Task to complete:
Your answer should be every line of the records that contains the word "event", copied as it stands.

Excerpts from a dataset
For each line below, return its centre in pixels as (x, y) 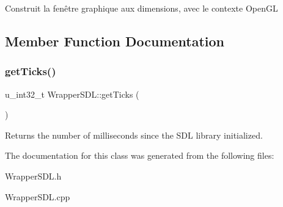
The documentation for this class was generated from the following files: (140, 155)
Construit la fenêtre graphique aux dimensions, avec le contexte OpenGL (141, 8)
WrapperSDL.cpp (38, 196)
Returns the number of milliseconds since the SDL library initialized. (134, 135)
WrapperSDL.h (33, 176)
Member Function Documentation (115, 41)
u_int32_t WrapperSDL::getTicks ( (72, 94)
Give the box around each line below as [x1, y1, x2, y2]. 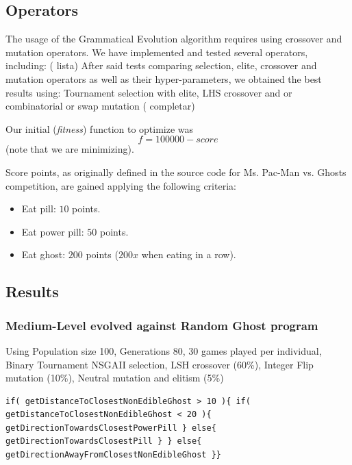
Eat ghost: [21, 247, 66, 262]
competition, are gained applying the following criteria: [5, 178, 236, 192]
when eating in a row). [141, 247, 236, 262]
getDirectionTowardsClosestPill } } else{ [5, 436, 202, 447]
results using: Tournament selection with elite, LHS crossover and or [5, 85, 292, 99]
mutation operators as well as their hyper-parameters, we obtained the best [5, 71, 322, 86]
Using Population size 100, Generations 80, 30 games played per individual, [5, 343, 322, 357]
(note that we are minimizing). [5, 142, 134, 156]
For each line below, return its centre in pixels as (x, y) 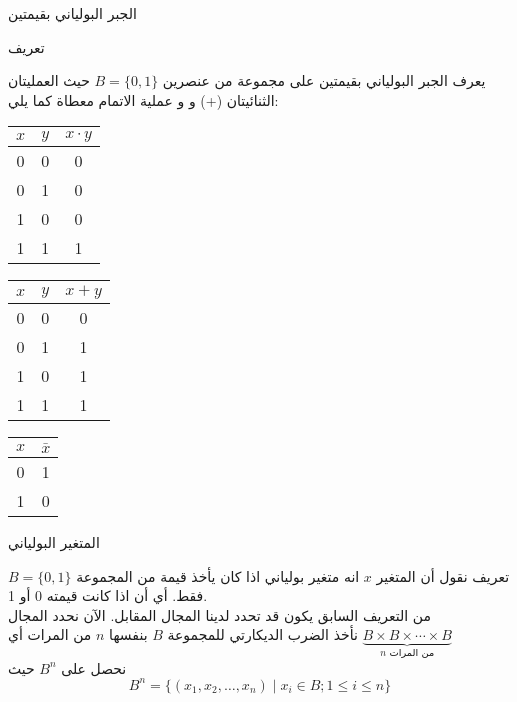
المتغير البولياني (54, 541)
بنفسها (128, 634)
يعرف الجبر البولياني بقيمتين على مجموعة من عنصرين (324, 80)
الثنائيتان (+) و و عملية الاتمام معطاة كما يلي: (143, 99)
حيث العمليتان (49, 80)
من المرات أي (50, 634)
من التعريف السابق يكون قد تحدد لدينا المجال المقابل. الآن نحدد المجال (219, 614)
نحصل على (94, 667)
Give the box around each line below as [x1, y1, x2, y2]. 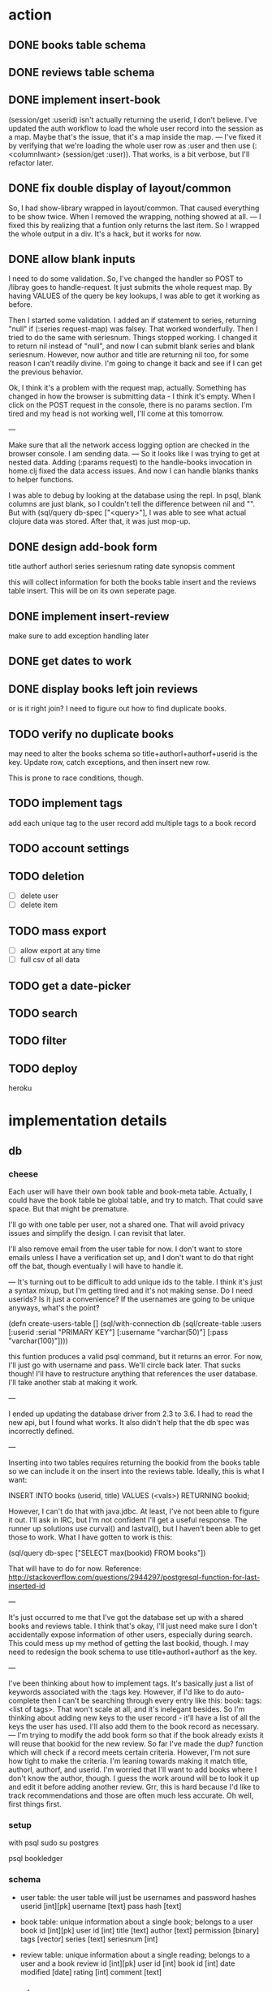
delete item [19, 900, 58, 910]
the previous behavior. [8, 367, 84, 377]
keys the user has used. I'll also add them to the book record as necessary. [8, 1721, 260, 1731]
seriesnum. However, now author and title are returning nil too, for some [8, 350, 249, 360]
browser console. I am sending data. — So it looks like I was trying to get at [8, 449, 260, 459]
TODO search [8, 1006, 79, 1020]
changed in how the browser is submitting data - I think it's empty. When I [8, 391, 256, 401]
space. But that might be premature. [8, 1203, 129, 1213]
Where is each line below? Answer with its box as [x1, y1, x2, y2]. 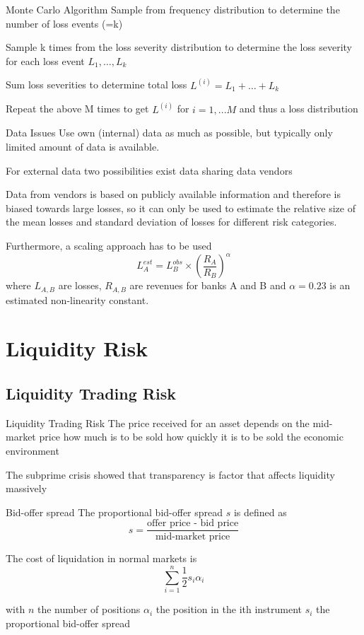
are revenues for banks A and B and [129, 278, 286, 293]
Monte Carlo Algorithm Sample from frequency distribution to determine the [6, 2, 340, 16]
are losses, [58, 278, 102, 293]
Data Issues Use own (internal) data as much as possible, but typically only [6, 125, 333, 140]
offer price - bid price [147, 518, 239, 529]
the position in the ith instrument [155, 602, 303, 617]
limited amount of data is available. [6, 139, 160, 154]
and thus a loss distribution [239, 101, 358, 116]
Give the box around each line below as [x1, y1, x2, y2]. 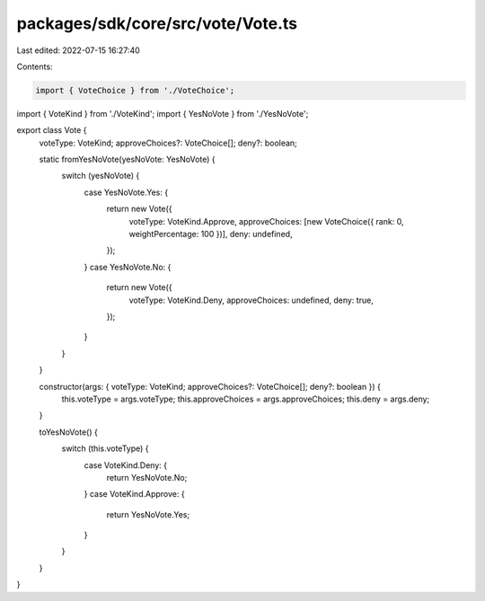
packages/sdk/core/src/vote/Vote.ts [16, 13, 298, 33]
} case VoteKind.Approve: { [84, 489, 185, 499]
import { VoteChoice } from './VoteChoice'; [35, 85, 235, 95]
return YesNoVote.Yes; [106, 508, 190, 520]
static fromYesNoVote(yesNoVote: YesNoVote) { [39, 154, 216, 165]
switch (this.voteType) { [61, 443, 149, 454]
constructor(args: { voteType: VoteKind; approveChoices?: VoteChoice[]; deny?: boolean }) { [39, 381, 381, 392]
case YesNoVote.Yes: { [84, 187, 169, 198]
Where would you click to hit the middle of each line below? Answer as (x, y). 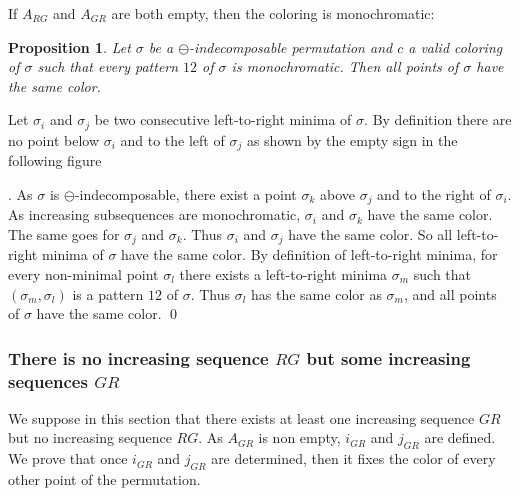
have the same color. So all (370, 233)
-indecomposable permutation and (291, 46)
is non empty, (299, 437)
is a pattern (108, 293)
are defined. (460, 437)
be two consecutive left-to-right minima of (223, 119)
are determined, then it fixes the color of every (353, 458)
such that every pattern (108, 66)
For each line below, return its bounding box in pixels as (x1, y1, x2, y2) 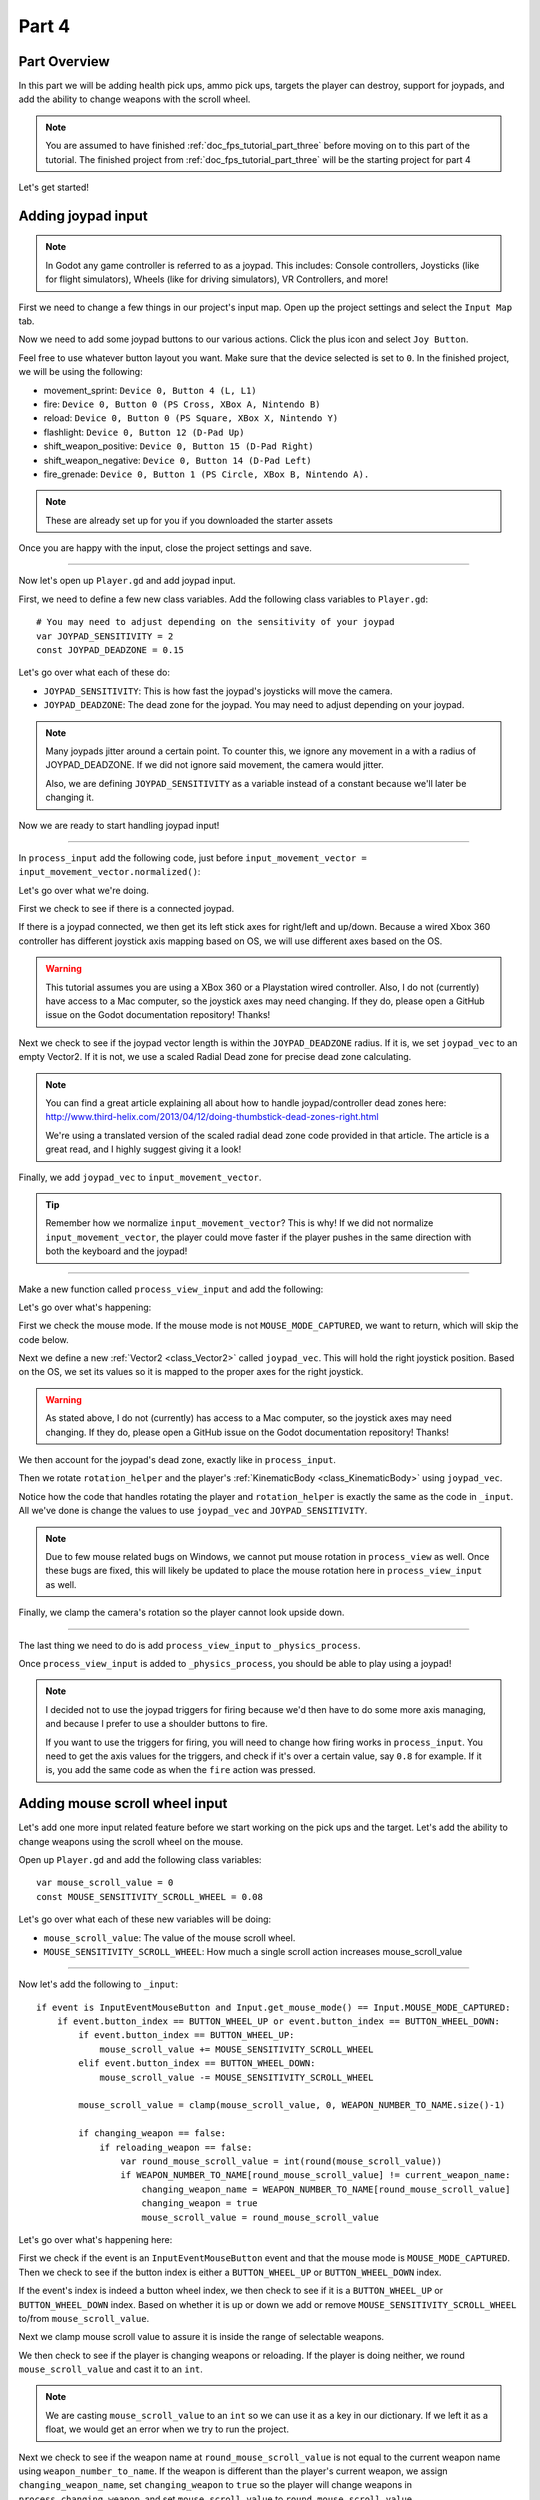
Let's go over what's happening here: (18, 2233, 173, 2245)
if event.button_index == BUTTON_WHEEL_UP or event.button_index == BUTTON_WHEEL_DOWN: (56, 2016, 500, 2027)
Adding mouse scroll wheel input (18, 1795, 228, 1812)
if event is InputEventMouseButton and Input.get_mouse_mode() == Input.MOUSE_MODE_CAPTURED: (36, 2001, 511, 2013)
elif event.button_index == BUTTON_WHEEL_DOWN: (78, 2058, 316, 2069)
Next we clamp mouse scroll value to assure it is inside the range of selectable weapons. (18, 2331, 385, 2343)
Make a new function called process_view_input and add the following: (18, 1283, 324, 1295)
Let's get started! (18, 181, 90, 194)
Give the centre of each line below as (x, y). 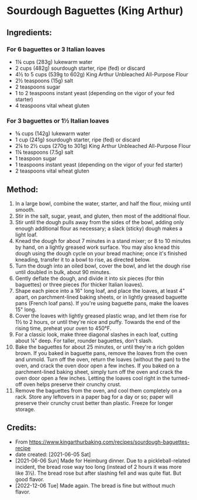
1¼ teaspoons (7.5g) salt (44, 152)
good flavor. (30, 479)
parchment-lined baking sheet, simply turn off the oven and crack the (99, 371)
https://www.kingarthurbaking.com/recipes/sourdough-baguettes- (109, 442)
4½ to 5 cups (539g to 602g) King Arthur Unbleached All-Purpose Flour (102, 74)
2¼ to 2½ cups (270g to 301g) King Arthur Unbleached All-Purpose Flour (103, 146)
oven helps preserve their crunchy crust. (72, 384)
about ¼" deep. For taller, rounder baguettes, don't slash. (84, 340)
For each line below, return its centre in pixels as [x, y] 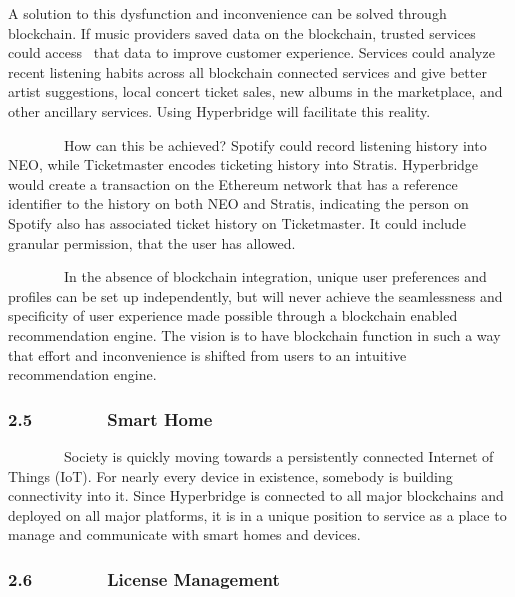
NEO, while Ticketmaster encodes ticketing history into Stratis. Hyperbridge [243, 164]
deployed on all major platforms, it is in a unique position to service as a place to [257, 514]
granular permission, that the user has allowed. [152, 242]
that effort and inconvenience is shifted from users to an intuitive [207, 354]
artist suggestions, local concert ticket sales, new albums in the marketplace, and [255, 91]
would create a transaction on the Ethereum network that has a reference [233, 183]
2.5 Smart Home [110, 418]
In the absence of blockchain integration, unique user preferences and [275, 276]
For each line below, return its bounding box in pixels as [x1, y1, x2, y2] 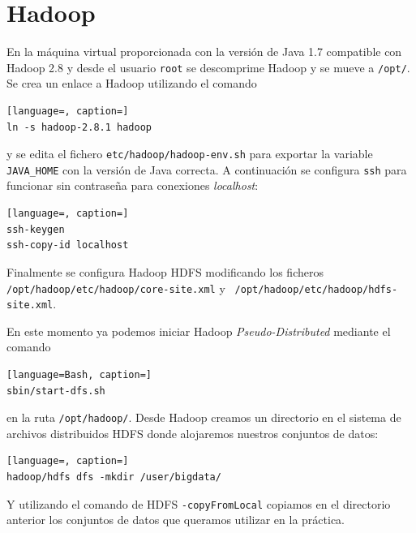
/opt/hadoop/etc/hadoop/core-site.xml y [6, 279, 225, 296]
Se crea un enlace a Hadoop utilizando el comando [6, 75, 257, 92]
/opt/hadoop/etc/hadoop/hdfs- [234, 283, 398, 295]
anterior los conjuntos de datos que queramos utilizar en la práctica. [6, 511, 345, 528]
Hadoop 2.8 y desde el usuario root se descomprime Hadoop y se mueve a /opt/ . [6, 58, 410, 75]
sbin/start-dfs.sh [6, 385, 105, 397]
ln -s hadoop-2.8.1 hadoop [6, 121, 152, 133]
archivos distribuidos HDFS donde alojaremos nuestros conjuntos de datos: [6, 424, 379, 441]
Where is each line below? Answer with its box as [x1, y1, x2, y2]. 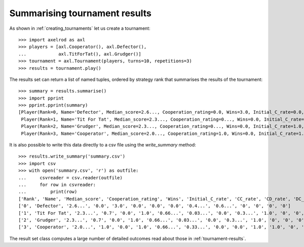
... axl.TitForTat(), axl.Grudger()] [18, 51, 141, 57]
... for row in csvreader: [18, 182, 96, 187]
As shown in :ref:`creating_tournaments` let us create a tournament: [9, 25, 150, 31]
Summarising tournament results [9, 8, 151, 19]
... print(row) [18, 189, 78, 194]
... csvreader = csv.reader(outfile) [18, 175, 123, 180]
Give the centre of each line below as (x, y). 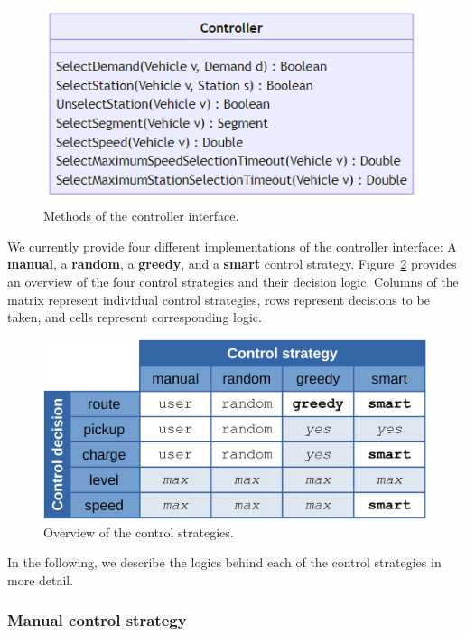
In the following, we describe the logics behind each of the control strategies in (224, 562)
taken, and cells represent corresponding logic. (135, 317)
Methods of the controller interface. (141, 216)
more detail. (41, 579)
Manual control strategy (97, 620)
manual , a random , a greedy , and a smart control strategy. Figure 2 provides (232, 264)
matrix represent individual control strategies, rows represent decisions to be (219, 299)
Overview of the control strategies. (139, 532)
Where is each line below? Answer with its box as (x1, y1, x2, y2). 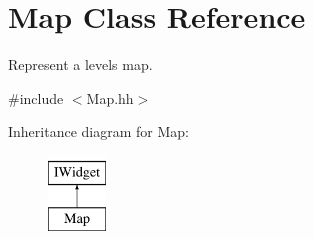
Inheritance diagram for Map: (8, 121, 189, 142)
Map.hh (86, 87, 134, 108)
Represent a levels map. (8, 54, 153, 75)
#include (8, 87, 64, 108)
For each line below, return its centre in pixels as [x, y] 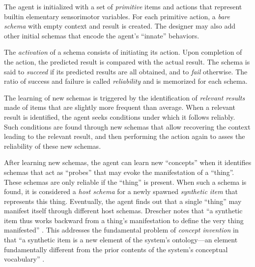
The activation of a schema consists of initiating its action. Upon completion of [123, 52]
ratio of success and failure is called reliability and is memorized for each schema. [126, 81]
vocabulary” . [24, 259]
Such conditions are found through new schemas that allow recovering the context [127, 126]
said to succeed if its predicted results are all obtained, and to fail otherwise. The [126, 71]
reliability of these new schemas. [53, 146]
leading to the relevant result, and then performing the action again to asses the [125, 136]
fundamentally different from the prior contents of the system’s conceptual [116, 249]
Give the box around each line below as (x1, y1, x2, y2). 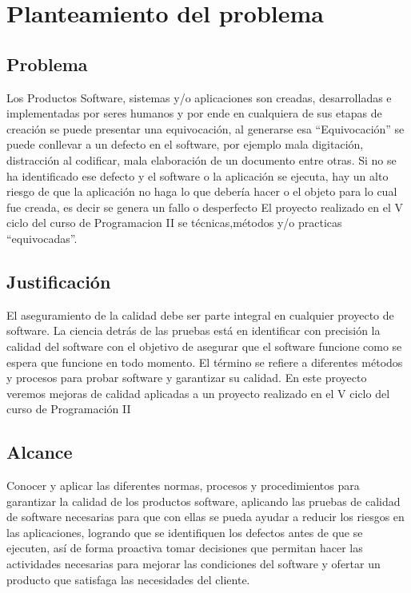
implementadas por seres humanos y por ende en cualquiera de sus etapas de (6, 105, 382, 121)
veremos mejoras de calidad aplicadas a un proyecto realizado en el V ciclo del (6, 384, 390, 401)
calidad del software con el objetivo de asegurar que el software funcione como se (6, 337, 402, 354)
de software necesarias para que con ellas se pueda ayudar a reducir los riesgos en (6, 508, 405, 525)
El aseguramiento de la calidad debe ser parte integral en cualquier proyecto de (6, 306, 394, 323)
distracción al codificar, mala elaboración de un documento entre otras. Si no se (6, 151, 397, 168)
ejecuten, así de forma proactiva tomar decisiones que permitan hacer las (6, 539, 363, 556)
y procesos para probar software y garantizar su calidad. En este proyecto (6, 369, 367, 386)

Answer for the task:
if event.button_index == BUTTON_WHEEL_UP or event.button_index == BUTTON_WHEEL_DOWN: (56, 2016, 500, 2027)
if event is InputEventMouseButton and Input.get_mouse_mode() == Input.MOUSE_MODE_CAPTURED: (36, 2001, 511, 2013)
elif event.button_index == BUTTON_WHEEL_DOWN: (78, 2058, 316, 2069)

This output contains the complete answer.